Task inputs »
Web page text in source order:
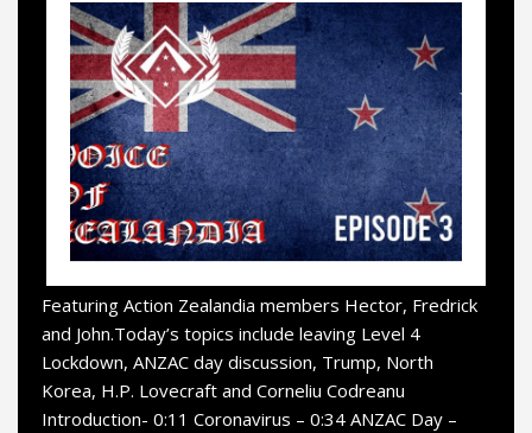
Featuring Action Zealandia members Hector, Fredrick
and John.Today’s topics include leaving Level 4
Lockdown, ANZAC day discussion, Trump, North
Korea, H.P. Lovecraft and Corneliu Codreanu
Introduction- 0:11 Coronavirus – 0:34 ANZAC Day –
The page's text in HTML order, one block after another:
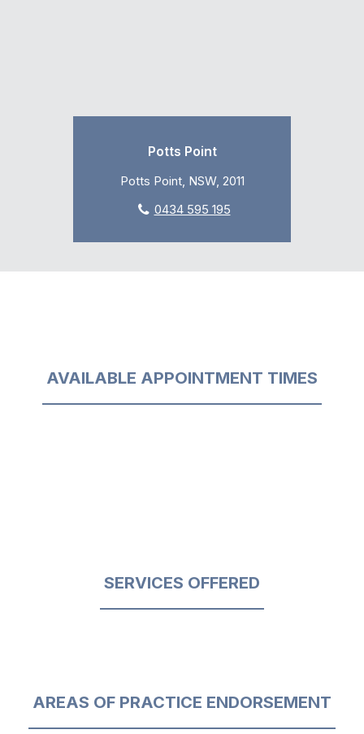
Potts Point
Potts Point, NSW, 2011
0434 595 195
AVAILABLE APPOINTMENT TIMES
SERVICES OFFERED
AREAS OF PRACTICE ENDORSEMENT
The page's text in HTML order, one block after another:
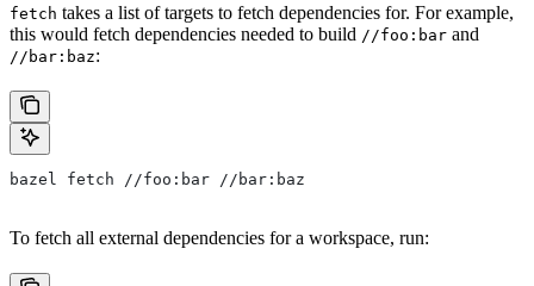
fetch takes a list of targets to fetch dependencies for. For example,
this would fetch dependencies needed to build //foo:bar and
//bar:baz:
bazel fetch //foo:bar //bar:baz
To fetch all external dependencies for a workspace, run:
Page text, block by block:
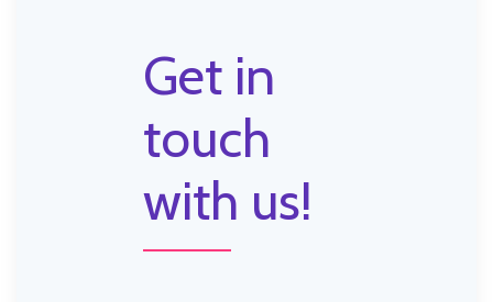
Get in
touch
with us!
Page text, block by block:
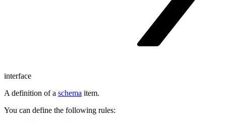
interface
A definition of a schema item.
You can define the following rules:
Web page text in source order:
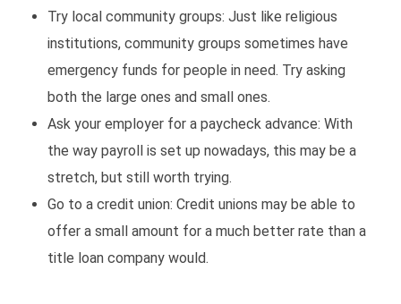
Try local community groups: Just like religious
institutions, community groups sometimes have
emergency funds for people in need. Try asking
both the large ones and small ones.
Ask your employer for a paycheck advance: With
the way payroll is set up nowadays, this may be a
stretch, but still worth trying.
Go to a credit union: Credit unions may be able to
offer a small amount for a much better rate than a
title loan company would.
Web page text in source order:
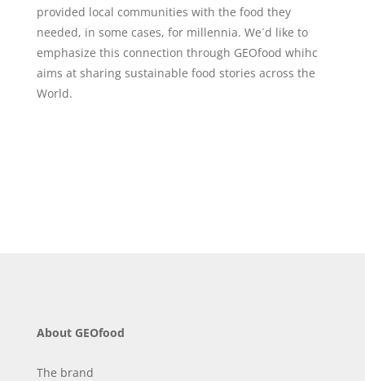
provided local communities with the food they
needed, in some cases, for millennia. We´d like to
emphasize this connection through GEOfood whihc
aims at sharing sustainable food stories across the
World.
About GEOfood
The brand
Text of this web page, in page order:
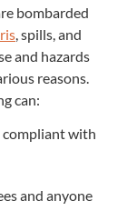
bombarded
, spills, and
and hazards
reasons.
can:
compliant with
and anyone
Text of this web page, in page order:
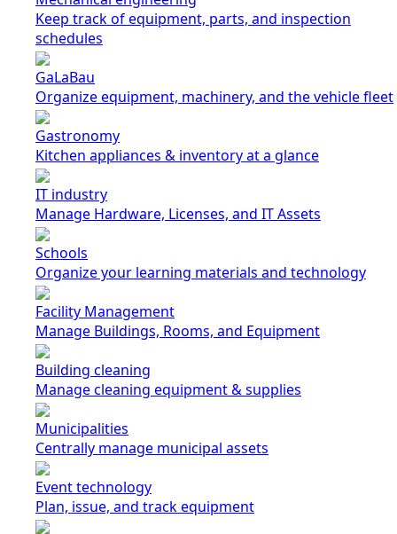
Keep track of equipment, parts, and inspection
schedules
GaLaBau
Organize equipment, machinery, and the vehicle fleet
Gastronomy
Kitchen appliances & inventory at a glance
IT industry
Manage Hardware, Licenses, and IT Assets
Schools
Organize your learning materials and technology
Facility Management
Manage Buildings, Rooms, and Equipment
Building cleaning
Manage cleaning equipment & supplies
Municipalities
Centrally manage municipal assets
Event technology
Plan, issue, and track equipment
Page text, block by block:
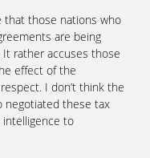
that those nations who
are being
rather accuses those
effect of the
I don’t think the
negotiated these tax
to
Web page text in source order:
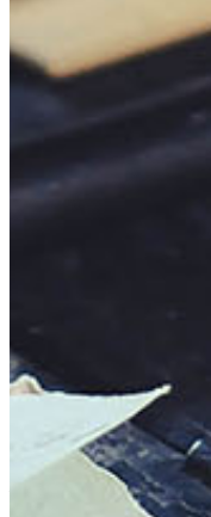
Login Name:
Password:
Log In
Forgot your password?
Enter the e-mail
Are you sure you want
This action will set the
Cancel Confirm
Are you sure you want
Your address will be
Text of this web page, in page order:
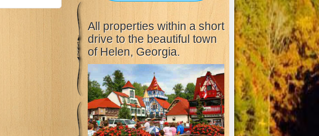
All properties within a short
drive to the beautiful town
of Helen, Georgia.
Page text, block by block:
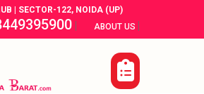
| SECTOR-122, NOIDA (UP)
| ABOUT US |
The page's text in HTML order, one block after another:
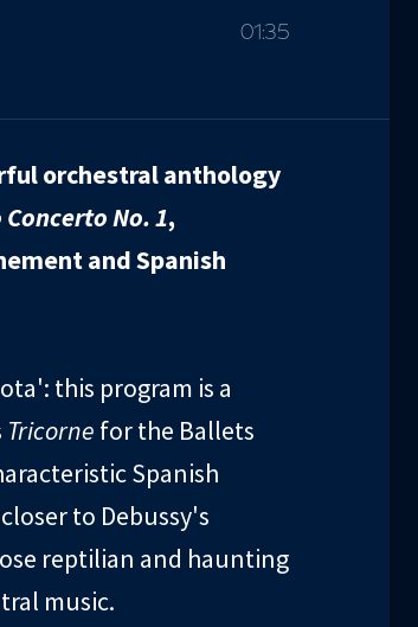
01:35
orchestral anthology
No. 1,
and Spanish
this program is a
Tricorne for the Ballets
Spanish
to Debussy's
reptilian and haunting
music.
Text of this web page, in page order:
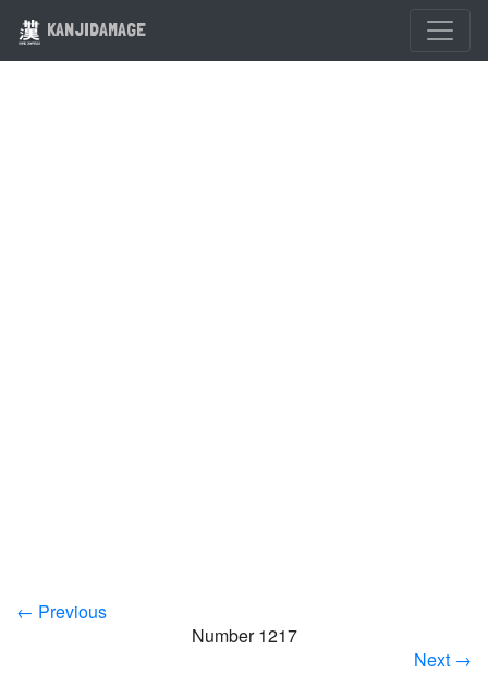
KANJIDAMAGE
← Previous
Number 1217
Next →
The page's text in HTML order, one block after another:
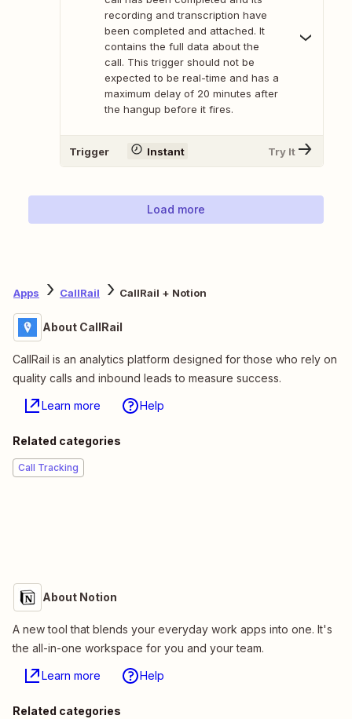
recording and transcription have
been completed and attached. It
contains the full data about the
call. This trigger should not be
expected to be real-time and has a
maximum delay of 20 minutes after
the hangup before it fires.
Trigger Instant Try It
Load more
Apps CallRail CallRail + Notion
About CallRail
CallRail is an analytics platform designed for those who rely on
quality calls and inbound leads to measure success.
Learn more Help
Related categories
Call Tracking
About Notion
A new tool that blends your everyday work apps into one. It's
the all-in-one workspace for you and your team.
Learn more Help
Related categories
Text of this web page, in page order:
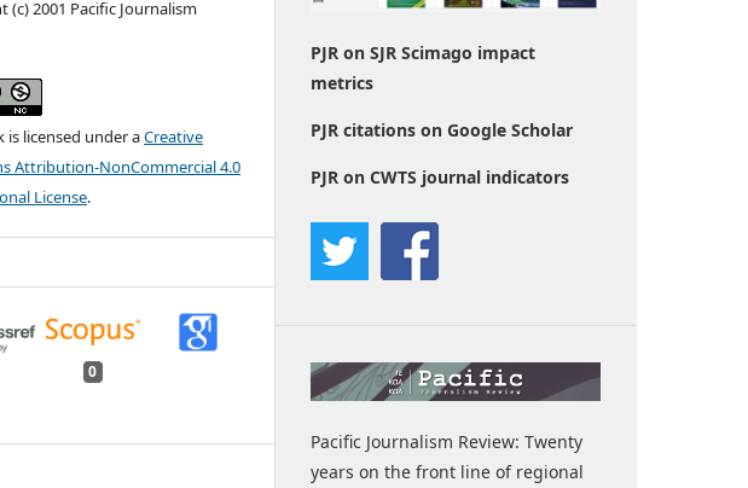
(c) 2001 Pacific Journalism
is licensed under aCreative
Attribution-NonCommercial 4.0
License.
0
PJR on SJR Scimago impact
metrics
PJR citations on Google Scholar
PJR on CWTS journal indicators
Pacific Journalism Review: Twenty
years on the front line of regional
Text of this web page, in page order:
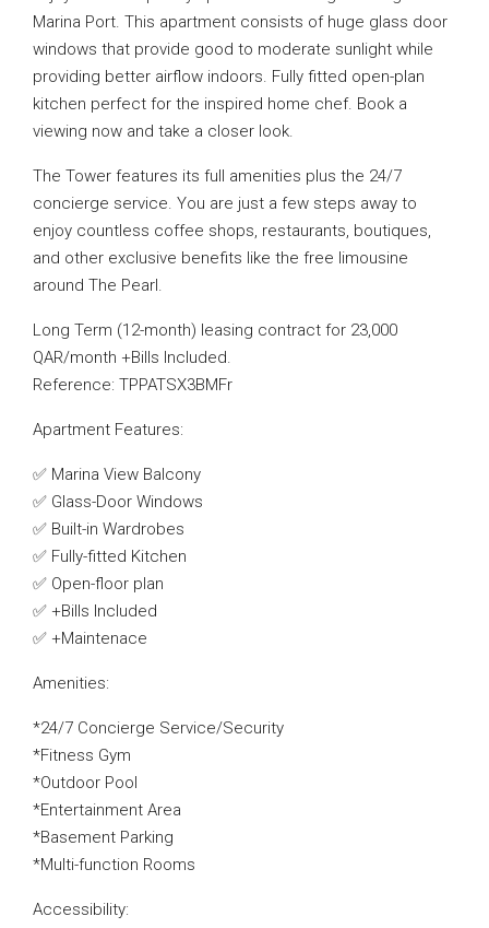
Marina Port. This apartment consists of huge glass door
windows that provide good to moderate sunlight while
providing better airflow indoors. Fully fitted open-plan
kitchen perfect for the inspired home chef. Book a
viewing now and take a closer look.
The Tower features its full amenities plus the 24/7
concierge service. You are just a few steps away to
enjoy countless coffee shops, restaurants, boutiques,
and other exclusive benefits like the free limousine
around The Pearl.
Long Term (12-month) leasing contract for 23,000
QAR/month +Bills Included.
Reference: TPPATSX3BMFr
Apartment Features:
✅ Marina View Balcony
✅ Glass-Door Windows
✅ Built-in Wardrobes
✅ Fully-fitted Kitchen
✅ Open-floor plan
✅ +Bills Included
✅ +Maintenace
Amenities:
*24/7 Concierge Service/Security
*Fitness Gym
*Outdoor Pool
*Entertainment Area
*Basement Parking
*Multi-function Rooms
Accessibility:
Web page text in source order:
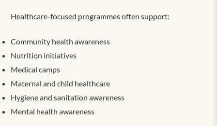
Healthcare-focused programmes often support:
Community health awareness
Nutrition initiatives
Medical camps
Maternal and child healthcare
Hygiene and sanitation awareness
Mental health awareness
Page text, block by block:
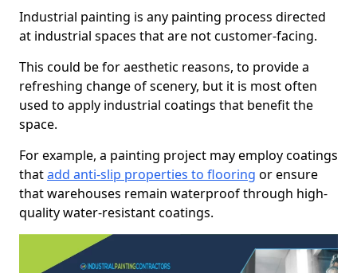
Industrial painting is any painting process directed
at industrial spaces that are not customer-facing.
This could be for aesthetic reasons, to provide a
refreshing change of scenery, but it is most often
used to apply industrial coatings that benefit the
space.
For example, a painting project may employ coatings
thatadd anti-slip properties to flooring or ensure
that warehouses remain waterproof through high-
quality water-resistant coatings.
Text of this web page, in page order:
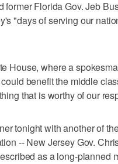
Florida Gov. Jeb
"days of serving our
House, where a
benefit the middle
that is worthy of our
tonight with another of
-- New Jersey Gov.
as a long-planned
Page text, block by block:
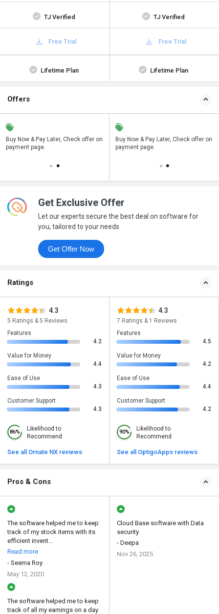
TJ Verified TJ Verified
Free Trial Free Trial
Lifetime Plan Lifetime Plan
Offers
Buy Now & Pay Later, Check offer on
payment page.
Save upto 18%, Get GST Invoice on
your business purchase
Buy Now & Pay Later, Check offer on
payment page.
Get Exclusive Offer
Let our experts secure the best deal on software for
you, tailored to your needs
Get Offer Now
Ratings
4.3
5 Ratings & 5 Reviews
Features
4.2
Value for Money
4.4
Ease of Use
4.3
Customer Support
4.3
86%
Likelihood to
Recommend
See all Ornate NX reviews
4.3
7 Ratings & 1 Reviews
Features
4.5
Value for Money
4.2
Ease of Use
4.4
Customer Support
4.2
90%
Likelihood to
Recommend
See all OptigoApps reviews
Pros & Cons
The software helped me to keep
track of my stock items with its
efficient invent...
Read more
- Seema Roy
May 12, 2020
The software helped me to keep
track of all my earnings on a day
Cloud Base software with Data
security.
- Deepa
Nov 26, 2025
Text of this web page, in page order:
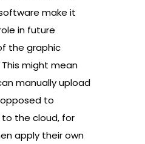
make it
in future
the graphic
might mean
manually upload
to
the cloud, for
apply their own
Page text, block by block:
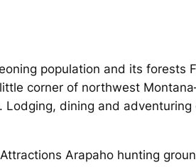
population and its
corner of northwest
dining and
Arapaho hunting
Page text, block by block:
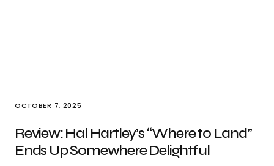
OCTOBER 7, 2025
Review: Hal Hartley’s “Where to Land”
Ends Up Somewhere Delightful
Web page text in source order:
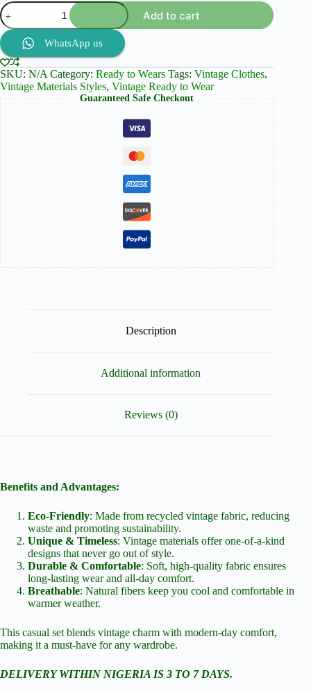
Casual
Short
Sleeve
Pant
And
Top,
white
with
a
Touch
of
Black
Stripes
quantity
Add to cart
WhatsApp us
SKU: N/A Category: Ready to Wears Tags: Vintage Clothes,
Vintage Materials Styles, Vintage Ready to Wear
Guaranteed Safe Checkout
Description
Additional information
Reviews (0)
Benefits and Advantages:
Eco-Friendly: Made from recycled vintage fabric, reducing
waste and promoting sustainability.
Unique & Timeless: Vintage materials offer one-of-a-kind
designs that never go out of style.
Durable & Comfortable: Soft, high-quality fabric ensures
long-lasting wear and all-day comfort.
Breathable: Natural fibers keep you cool and comfortable in
warmer weather.
This casual set blends vintage charm with modern-day comfort,
making it a must-have for any wardrobe.
DELIVERY WITHIN NIGERIA IS 3 TO 7 DAYS.
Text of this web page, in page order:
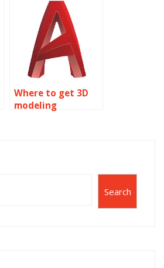
Where to get 3D
modeling
Search
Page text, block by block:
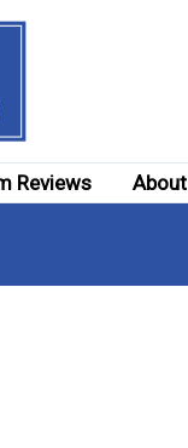
Reviews About
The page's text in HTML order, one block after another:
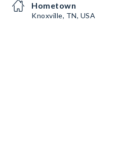
Hometown
Knoxville, TN, USA
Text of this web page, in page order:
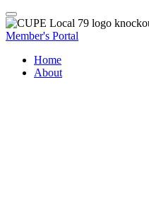
Member's Portal
Home
About
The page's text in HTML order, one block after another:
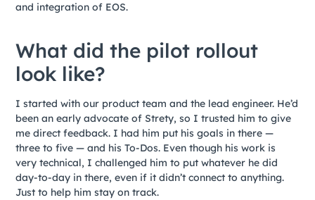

Activity » For this exercise, write out the listing verbatim and leave every image out.

Response »
Web page text in source order:
Featuring Action Zealandia members Hector, Fredrick
and John.Today’s topics include leaving Level 4
Lockdown, ANZAC day discussion, Trump, North
Korea, H.P. Lovecraft and Corneliu Codreanu
Introduction- 0:11 Coronavirus – 0:34 ANZAC Day –
The page's text in HTML order, one block after another:
Potts Point
Potts Point, NSW, 2011
0434 595 195
AVAILABLE APPOINTMENT TIMES
SERVICES OFFERED
AREAS OF PRACTICE ENDORSEMENT
The page's text in HTML order, one block after another:
fetch takes a list of targets to fetch dependencies for. For example,
this would fetch dependencies needed to build //foo:bar and
//bar:baz:
bazel fetch //foo:bar //bar:baz
To fetch all external dependencies for a workspace, run:
Page text, block by block:
Get in
touch
with us!
Page text, block by block:
interface
A definition of a schema item.
You can define the following rules:
Web page text in source order:
Try local community groups: Just like religious
institutions, community groups sometimes have
emergency funds for people in need. Try asking
both the large ones and small ones.
Ask your employer for a paycheck advance: With
the way payroll is set up nowadays, this may be a
stretch, but still worth trying.
Go to a credit union: Credit unions may be able to
offer a small amount for a much better rate than a
title loan company would.
Web page text in source order:
provided local communities with the food they
needed, in some cases, for millennia. We´d like to
emphasize this connection through GEOfood whihc
aims at sharing sustainable food stories across the
World.
About GEOfood
The brand
Text of this web page, in page order:
bombarded
, spills, and
and hazards
reasons.
can:
compliant with
and anyone
Text of this web page, in page order:
Keep track of equipment, parts, and inspection
schedules
GaLaBau
Organize equipment, machinery, and the vehicle fleet
Gastronomy
Kitchen appliances & inventory at a glance
IT industry
Manage Hardware, Licenses, and IT Assets
Schools
Organize your learning materials and technology
Facility Management
Manage Buildings, Rooms, and Equipment
Building cleaning
Manage cleaning equipment & supplies
Municipalities
Centrally manage municipal assets
Event technology
Plan, issue, and track equipment
Page text, block by block:
that those nations who
are being
rather accuses those
effect of the
I don’t think the
negotiated these tax
to
Web page text in source order:
Login Name:
Password:
Log In
Forgot your password?
Enter the e-mail
Are you sure you want
This action will set the
Cancel Confirm
Are you sure you want
Your address will be
Text of this web page, in page order:
All properties within a short
drive to the beautiful town
of Helen, Georgia.
Page text, block by block:
| SECTOR-122, NOIDA (UP)
| ABOUT US |
The page's text in HTML order, one block after another:
01:35
orchestral anthology
No. 1,
and Spanish
this program is a
Tricorne for the Ballets
Spanish
to Debussy's
reptilian and haunting
music.
Text of this web page, in page order:
KANJIDAMAGE
← Previous
Number 1217
Next →
The page's text in HTML order, one block after another:
recording and transcription have
been completed and attached. It
contains the full data about the
call. This trigger should not be
expected to be real-time and has a
maximum delay of 20 minutes after
the hangup before it fires.
Trigger Instant Try It
Load more
Apps CallRail CallRail + Notion
About CallRail
CallRail is an analytics platform designed for those who rely on
quality calls and inbound leads to measure success.
Learn more Help
Related categories
Call Tracking
About Notion
A new tool that blends your everyday work apps into one. It's
the all-in-one workspace for you and your team.
Learn more Help
Related categories
Text of this web page, in page order:
(c) 2001 Pacific Journalism
is licensed under aCreative
Attribution-NonCommercial 4.0
License.
0
PJR on SJR Scimago impact
metrics
PJR citations on Google Scholar
PJR on CWTS journal indicators
Pacific Journalism Review: Twenty
years on the front line of regional
Text of this web page, in page order:
Marina Port. This apartment consists of huge glass door
windows that provide good to moderate sunlight while
providing better airflow indoors. Fully fitted open-plan
kitchen perfect for the inspired home chef. Book a
viewing now and take a closer look.
The Tower features its full amenities plus the 24/7
concierge service. You are just a few steps away to
enjoy countless coffee shops, restaurants, boutiques,
and other exclusive benefits like the free limousine
around The Pearl.
Long Term (12-month) leasing contract for 23,000
QAR/month +Bills Included.
Reference: TPPATSX3BMFr
Apartment Features:
✅ Marina View Balcony
✅ Glass-Door Windows
✅ Built-in Wardrobes
✅ Fully-fitted Kitchen
✅ Open-floor plan
✅ +Bills Included
✅ +Maintenace
Amenities:
*24/7 Concierge Service/Security
*Fitness Gym
*Outdoor Pool
*Entertainment Area
*Basement Parking
*Multi-function Rooms
Accessibility:
Web page text in source order:
Healthcare-focused programmes often support:
Community health awareness
Nutrition initiatives
Medical camps
Maternal and child healthcare
Hygiene and sanitation awareness
Mental health awareness
Page text, block by block:
Industrial painting is any painting process directed
at industrial spaces that are not customer-facing.
This could be for aesthetic reasons, to provide a
refreshing change of scenery, but it is most often
used to apply industrial coatings that benefit the
space.
For example, a painting project may employ coatings
thatadd anti-slip properties to flooring or ensure
that warehouses remain waterproof through high-
quality water-resistant coatings.
Text of this web page, in page order:
Florida Gov. Jeb
"days of serving our
House, where a
benefit the middle
that is worthy of our
tonight with another of
-- New Jersey Gov.
as a long-planned
Page text, block by block:
TJ Verified TJ Verified
Free Trial Free Trial
Lifetime Plan Lifetime Plan
Offers
Buy Now & Pay Later, Check offer on
payment page.
Save upto 18%, Get GST Invoice on
your business purchase
Buy Now & Pay Later, Check offer on
payment page.
Get Exclusive Offer
Let our experts secure the best deal on software for
you, tailored to your needs
Get Offer Now
Ratings
4.3
5 Ratings & 5 Reviews
Features
4.2
Value for Money
4.4
Ease of Use
4.3
Customer Support
4.3
86%
Likelihood to
Recommend
See all Ornate NX reviews
4.3
7 Ratings & 1 Reviews
Features
4.5
Value for Money
4.2
Ease of Use
4.4
Customer Support
4.2
90%
Likelihood to
Recommend
See all OptigoApps reviews
Pros & Cons
The software helped me to keep
track of my stock items with its
efficient invent...
Read more
- Seema Roy
May 12, 2020
The software helped me to keep
track of all my earnings on a day
Cloud Base software with Data
security.
- Deepa
Nov 26, 2025
Text of this web page, in page order:
make it
in future
the graphic
might mean
manually upload
to
the cloud, for
apply their own
Page text, block by block:
population and its
corner of northwest
dining and
Arapaho hunting
Page text, block by block:
OCTOBER 7, 2025
Review: Hal Hartley’s “Where to Land”
Ends Up Somewhere Delightful
Web page text in source order:
Casual
Short
Sleeve
Pant
And
Top,
white
with
a
Touch
of
Black
Stripes
quantity
Add to cart
WhatsApp us
SKU: N/A Category: Ready to Wears Tags: Vintage Clothes,
Vintage Materials Styles, Vintage Ready to Wear
Guaranteed Safe Checkout
Description
Additional information
Reviews (0)
Benefits and Advantages:
Eco-Friendly: Made from recycled vintage fabric, reducing
waste and promoting sustainability.
Unique & Timeless: Vintage materials offer one-of-a-kind
designs that never go out of style.
Durable & Comfortable: Soft, high-quality fabric ensures
long-lasting wear and all-day comfort.
Breathable: Natural fibers keep you cool and comfortable in
warmer weather.
This casual set blends vintage charm with modern-day comfort,
making it a must-have for any wardrobe.
DELIVERY WITHIN NIGERIA IS 3 TO 7 DAYS.
Text of this web page, in page order:
Where to get 3D
modeling
Search
Page text, block by block:
Reviews About
The page's text in HTML order, one block after another:
Hometown
Knoxville, TN, USA
Text of this web page, in page order:
Member's Portal
Home
About
The page's text in HTML order, one block after another:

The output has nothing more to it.